Description
In working a bit with wmfdata-python I just found the function df_to_remarkup. I had already written another version of this function for myself without realizing it was in wmfdata/utils.py, and upon checking out the one within the package I'm thinking that we could do a better job of formatting the output by directly using pandas.DataFrame.to_markdown and doing a minor edit of the output.
Here's a basic example:
wmf.utils.df_to_remarkup(df_rest_api_http_status)
... results in:
| http_status | total_requests | percent_of_total | ----- | ----- | ----- | 200 | 119941 | 96.5 | 404 | 2507 | 2.0 | 304 | 1231 | 1.0 | 308 | 307 | 0.2 | 429 | 227 | 0.2 | 400 | 126 | 0.1
What I'd written before finding df_to_remarkup is:
print(df_rest_api_http_status.to_markdown(index=False, tablefmt="pipe").replace(":", "-"))
... that results in:
| http_status | total_requests | percent_of_total | |---------------|------------------|--------------------| | 200 | 119941 | 96.5 | | 404 | 2507 | 2 | | 304 | 1231 | 1 | | 308 | 307 | 0.2 | | 429 | 227 | 0.2 | | 400 | 126 | 0.1 |
The .replace(":", "-") fixes the header orientation formatting from |--------------:|-----------------:|-------------------:|, with this incorrectly adding a row for the hyphens/bars/colons below the header in Remarkup and further does not format the header with a different background color. I like that 2.0 and 1.0 are maintained in df_to_remarkup, and would implement a change that allows for integer floats to maintain their decimal place. Specifically pandas is already loaded into wmfdata/utils.py, so we could potentially use the above code and a minor edit to maintain floats for the task's work. The resulting code would also be more concise.
Contribution
I'd work on this myself if it's deemed to be something that we'd want to implement.
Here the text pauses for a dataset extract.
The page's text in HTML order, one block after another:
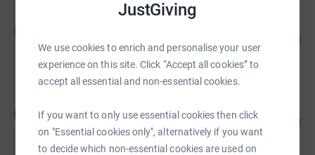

I'm seeing there are a couple of things for the documentation that I could also send along in a separate PR :) Obviously this isn't a major change as it's all getting copy-pasted for the same result, but looking at a nicely formatted markup table's always nicer than a poorly formatted one in my opinion 😇
Let me know if there's something else I should do for future wmfdata-python issues!